Krise Folge der Corona-Krise
Allerdings soll das Engagement von Bund und Land zeitlich begrenzt sein. Das Unternehmen solle nach einer erfolgreichen Sanierung wieder in private Hände gehen, hatte Weil im Sommer deutlich gemacht. Einen Zeitpunkt für den Rückzug des Staates gibt es aber noch nicht.
Das seit fast 230 Jahren bestehende Familienunternehmen, das für seine Kreuzfahrtschiffe bekannt ist, war aufgrund der Corona-Krise und dem damit verbundenen weltweiten Einbruch der Tourismus-Branche in finanzielle Schieflage geraten. Die Auftragsbücher sind zwar voll, aber einige Verträge für Schiffe, die noch vor der Corona-Pandemie geschlossen wurden, sehen keine Anpassung an die stark gestiegenen Energie- und Rohstoffpreise vor.
Arbeitsplatzabbau geplant
Hinzu kam, dass im Schiffbau in der Regel 80 Prozent des Baupreises erst bei Ablieferung des Schiffes gezahlt werden. Ohne staatliche Bürgschaften wäre die Werft nicht an die dringend benötigten Baukredite gekommen.
Zu dem Neustart der Werft unter staatlicher Führung gehört allerdings auch der Abbau von 340 Arbeitsplätzen, der sozialverträglich über ein Freiwilligenprogramm erfolgen soll. „Wir sind noch nicht am Ende mit dem Arbeitsplatzabbau, daher ist die Stimmung angespannt bei den Kolleginnen und Kollegen, weil noch nicht alle wissen, ob sie betroffen sind oder nicht“, sagte Betriebsratsvorsitzender Andreas Hensen.
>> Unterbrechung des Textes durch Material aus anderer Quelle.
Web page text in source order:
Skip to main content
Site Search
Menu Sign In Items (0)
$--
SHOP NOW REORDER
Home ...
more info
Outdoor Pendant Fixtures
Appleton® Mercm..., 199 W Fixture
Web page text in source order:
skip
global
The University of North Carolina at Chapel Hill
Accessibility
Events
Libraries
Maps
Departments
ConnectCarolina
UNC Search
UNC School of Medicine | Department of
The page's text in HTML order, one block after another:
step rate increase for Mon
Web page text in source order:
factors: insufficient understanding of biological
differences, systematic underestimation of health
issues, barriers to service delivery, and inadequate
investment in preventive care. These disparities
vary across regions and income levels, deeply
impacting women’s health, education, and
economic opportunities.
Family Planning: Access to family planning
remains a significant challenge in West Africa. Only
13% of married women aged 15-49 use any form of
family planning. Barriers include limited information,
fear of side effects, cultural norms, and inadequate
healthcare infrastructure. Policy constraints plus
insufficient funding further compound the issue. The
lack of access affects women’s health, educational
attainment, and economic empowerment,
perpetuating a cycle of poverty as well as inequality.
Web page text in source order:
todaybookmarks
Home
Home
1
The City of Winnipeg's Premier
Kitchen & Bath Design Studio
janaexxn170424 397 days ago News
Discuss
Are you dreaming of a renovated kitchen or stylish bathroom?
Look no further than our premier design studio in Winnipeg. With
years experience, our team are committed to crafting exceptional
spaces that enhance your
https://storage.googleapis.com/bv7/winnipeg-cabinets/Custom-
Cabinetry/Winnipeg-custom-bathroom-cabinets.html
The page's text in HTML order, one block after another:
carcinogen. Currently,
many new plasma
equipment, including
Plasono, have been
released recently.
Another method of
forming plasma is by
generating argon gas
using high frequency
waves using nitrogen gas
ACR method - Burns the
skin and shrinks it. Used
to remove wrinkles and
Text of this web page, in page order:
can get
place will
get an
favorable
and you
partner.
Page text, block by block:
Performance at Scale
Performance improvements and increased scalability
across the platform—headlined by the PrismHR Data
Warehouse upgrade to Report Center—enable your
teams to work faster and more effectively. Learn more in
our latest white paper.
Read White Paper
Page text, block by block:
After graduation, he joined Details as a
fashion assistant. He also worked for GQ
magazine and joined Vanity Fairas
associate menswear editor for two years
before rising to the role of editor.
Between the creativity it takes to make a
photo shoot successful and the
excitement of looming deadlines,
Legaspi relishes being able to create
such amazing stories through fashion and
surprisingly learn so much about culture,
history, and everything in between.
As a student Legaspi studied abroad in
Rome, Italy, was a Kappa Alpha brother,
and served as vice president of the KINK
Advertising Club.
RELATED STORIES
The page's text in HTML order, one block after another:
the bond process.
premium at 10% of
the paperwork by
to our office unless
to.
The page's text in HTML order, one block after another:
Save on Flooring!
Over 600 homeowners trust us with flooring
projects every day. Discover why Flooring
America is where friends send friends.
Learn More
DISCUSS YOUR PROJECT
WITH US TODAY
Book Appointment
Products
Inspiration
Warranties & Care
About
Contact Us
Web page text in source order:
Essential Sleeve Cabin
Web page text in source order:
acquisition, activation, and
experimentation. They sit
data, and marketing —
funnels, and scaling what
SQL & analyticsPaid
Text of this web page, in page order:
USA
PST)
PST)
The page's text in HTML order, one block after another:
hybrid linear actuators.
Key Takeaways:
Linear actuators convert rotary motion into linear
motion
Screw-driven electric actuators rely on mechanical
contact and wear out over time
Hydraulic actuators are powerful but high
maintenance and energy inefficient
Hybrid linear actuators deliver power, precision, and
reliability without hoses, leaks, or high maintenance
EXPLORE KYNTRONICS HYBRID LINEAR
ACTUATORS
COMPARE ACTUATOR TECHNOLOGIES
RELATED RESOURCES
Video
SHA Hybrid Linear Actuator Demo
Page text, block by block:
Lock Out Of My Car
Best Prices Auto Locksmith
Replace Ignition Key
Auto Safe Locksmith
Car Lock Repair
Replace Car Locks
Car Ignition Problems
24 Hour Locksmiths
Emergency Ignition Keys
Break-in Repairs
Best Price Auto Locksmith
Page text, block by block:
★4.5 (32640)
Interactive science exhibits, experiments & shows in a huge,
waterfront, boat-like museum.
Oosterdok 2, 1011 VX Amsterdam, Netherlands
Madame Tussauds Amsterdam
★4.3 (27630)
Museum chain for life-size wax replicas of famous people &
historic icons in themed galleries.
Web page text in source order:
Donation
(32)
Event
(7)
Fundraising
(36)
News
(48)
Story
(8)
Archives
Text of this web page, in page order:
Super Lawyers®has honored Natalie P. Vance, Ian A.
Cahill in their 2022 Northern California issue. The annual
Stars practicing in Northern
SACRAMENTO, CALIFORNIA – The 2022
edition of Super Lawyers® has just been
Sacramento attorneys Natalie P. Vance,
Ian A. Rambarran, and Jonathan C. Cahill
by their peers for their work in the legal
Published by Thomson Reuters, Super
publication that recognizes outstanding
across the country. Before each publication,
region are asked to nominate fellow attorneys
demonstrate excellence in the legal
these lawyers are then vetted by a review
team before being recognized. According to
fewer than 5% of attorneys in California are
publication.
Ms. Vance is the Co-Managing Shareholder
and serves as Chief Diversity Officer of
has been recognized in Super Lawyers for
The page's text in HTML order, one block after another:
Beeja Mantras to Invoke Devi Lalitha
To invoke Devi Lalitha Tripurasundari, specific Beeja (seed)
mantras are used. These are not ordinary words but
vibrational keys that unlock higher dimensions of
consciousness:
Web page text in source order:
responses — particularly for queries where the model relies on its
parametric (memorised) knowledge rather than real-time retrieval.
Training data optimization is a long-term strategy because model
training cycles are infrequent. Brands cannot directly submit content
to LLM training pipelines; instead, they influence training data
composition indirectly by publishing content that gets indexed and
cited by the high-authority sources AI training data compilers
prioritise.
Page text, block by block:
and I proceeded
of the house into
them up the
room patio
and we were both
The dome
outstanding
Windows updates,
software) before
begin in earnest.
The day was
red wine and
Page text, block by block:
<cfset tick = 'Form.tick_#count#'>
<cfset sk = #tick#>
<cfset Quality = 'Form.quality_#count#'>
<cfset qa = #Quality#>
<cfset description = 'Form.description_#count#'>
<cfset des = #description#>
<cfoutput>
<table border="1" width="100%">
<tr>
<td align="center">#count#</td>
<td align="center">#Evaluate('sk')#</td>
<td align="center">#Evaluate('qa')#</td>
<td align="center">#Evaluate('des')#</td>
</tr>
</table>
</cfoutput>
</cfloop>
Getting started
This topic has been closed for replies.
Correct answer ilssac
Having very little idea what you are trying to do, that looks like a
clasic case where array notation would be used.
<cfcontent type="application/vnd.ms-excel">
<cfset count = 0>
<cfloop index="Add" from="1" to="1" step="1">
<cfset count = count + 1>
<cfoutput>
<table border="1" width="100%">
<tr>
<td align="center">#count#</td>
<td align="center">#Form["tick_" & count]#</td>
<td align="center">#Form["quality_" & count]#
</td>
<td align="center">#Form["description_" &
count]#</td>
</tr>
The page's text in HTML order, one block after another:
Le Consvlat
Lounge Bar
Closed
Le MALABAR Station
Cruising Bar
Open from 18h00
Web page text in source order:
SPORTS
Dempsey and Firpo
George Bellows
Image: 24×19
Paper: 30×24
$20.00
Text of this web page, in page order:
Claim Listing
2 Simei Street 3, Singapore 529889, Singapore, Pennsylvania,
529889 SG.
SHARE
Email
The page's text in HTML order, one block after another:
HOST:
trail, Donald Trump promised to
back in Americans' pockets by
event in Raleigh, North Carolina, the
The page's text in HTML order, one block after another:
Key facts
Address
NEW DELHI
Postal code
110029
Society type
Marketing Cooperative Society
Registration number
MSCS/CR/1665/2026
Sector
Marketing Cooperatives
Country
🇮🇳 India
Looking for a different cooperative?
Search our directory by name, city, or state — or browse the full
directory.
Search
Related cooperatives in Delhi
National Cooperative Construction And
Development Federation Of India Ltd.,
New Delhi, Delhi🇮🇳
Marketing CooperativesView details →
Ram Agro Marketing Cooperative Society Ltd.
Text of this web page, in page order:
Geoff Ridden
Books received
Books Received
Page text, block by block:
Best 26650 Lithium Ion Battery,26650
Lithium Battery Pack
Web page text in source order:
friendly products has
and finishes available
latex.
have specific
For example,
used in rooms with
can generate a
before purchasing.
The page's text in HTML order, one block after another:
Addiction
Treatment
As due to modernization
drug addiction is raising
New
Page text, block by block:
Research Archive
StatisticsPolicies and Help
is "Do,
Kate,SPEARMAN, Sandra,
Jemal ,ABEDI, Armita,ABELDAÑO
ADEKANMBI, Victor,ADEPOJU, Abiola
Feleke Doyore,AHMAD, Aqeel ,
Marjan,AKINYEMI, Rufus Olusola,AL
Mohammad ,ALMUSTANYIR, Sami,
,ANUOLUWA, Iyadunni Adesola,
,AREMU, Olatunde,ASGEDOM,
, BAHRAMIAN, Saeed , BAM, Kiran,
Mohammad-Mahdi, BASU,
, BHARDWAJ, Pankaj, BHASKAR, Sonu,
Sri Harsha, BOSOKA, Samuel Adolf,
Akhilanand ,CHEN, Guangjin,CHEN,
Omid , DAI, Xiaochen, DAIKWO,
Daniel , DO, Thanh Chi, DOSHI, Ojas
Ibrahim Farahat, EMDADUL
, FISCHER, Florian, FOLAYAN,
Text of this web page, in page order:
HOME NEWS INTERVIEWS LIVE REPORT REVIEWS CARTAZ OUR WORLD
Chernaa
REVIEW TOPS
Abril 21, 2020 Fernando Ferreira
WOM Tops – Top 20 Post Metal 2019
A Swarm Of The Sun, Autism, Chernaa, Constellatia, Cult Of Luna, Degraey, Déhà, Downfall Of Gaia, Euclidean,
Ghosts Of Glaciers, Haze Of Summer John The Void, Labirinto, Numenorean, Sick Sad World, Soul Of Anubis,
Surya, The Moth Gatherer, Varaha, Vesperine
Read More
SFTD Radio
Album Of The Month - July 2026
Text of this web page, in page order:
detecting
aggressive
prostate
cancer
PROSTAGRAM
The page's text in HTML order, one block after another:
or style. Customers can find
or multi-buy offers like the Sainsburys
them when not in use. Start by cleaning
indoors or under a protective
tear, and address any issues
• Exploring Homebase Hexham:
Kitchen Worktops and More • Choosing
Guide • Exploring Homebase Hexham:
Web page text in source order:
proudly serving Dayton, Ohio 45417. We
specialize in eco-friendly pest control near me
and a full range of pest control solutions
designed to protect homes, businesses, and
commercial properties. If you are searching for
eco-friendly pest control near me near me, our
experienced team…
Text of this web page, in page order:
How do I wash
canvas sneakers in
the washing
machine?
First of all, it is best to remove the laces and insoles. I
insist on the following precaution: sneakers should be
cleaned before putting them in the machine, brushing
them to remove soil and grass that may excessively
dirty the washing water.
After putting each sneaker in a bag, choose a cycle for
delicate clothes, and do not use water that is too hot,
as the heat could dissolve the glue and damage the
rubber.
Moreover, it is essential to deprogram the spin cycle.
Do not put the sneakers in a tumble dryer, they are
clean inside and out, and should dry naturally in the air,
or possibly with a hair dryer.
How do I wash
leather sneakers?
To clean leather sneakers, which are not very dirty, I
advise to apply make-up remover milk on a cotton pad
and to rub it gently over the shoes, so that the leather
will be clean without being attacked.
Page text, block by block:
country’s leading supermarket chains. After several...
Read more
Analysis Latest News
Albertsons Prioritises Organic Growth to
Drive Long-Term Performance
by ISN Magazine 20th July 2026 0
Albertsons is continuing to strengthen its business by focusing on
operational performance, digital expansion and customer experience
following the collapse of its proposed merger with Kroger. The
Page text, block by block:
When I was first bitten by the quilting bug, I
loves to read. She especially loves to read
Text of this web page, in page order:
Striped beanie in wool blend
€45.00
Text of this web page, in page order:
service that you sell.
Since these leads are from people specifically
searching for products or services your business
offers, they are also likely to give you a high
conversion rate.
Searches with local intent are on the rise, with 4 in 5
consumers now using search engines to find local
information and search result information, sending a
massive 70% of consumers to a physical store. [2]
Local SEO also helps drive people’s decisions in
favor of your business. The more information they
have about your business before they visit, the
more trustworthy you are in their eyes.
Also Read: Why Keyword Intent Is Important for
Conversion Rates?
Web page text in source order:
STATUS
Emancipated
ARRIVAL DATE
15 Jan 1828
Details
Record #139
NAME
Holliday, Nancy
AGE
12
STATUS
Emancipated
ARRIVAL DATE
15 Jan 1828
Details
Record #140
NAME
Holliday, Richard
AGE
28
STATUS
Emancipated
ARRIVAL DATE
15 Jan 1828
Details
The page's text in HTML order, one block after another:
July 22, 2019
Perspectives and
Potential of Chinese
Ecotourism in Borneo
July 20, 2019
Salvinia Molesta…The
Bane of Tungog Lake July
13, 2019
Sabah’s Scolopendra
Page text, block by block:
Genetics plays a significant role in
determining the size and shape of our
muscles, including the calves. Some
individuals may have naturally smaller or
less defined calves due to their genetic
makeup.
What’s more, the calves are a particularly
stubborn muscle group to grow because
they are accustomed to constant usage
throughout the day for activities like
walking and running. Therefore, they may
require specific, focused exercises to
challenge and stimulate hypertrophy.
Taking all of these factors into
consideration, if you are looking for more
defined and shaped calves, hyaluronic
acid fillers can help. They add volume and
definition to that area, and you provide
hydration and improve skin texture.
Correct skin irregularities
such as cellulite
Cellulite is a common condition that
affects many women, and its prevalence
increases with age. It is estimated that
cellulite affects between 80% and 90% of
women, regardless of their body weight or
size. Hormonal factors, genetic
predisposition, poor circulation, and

Bedeutung für Energiewende
Wirtschaftsminister Robert Habeck (Grüne) sagte im September, die Meyer Werft sei „von systemischer Bedeutung für die maritime Wirtschaft mit vielen Tausenden Arbeitsplätzen“. Darüber hinaus könne sie auch für die Energiewende eine bedeutende Rolle spielen. Das Unternehmen hat inzwischen damit begonnen, Stahlbauteile für Konverterstationen für Windparks auf See fertigen.
Konverterplattformen sind große technische Anlagen, die auf fest verankerten Pfählen im Meer stehen. Darin wird der von den Windkraftanlagen produzierte Wechselstrom in Gleichstrom umgewandelt. Für die ambitionierten Ausbaupläne der Bundesregierung für die Offshore-Windenergie gelten die tonnenschweren Konverterplattformen als eine industrielle Schlüsselkomponente. Die Fertigungskapazitäten dafür sind knapp.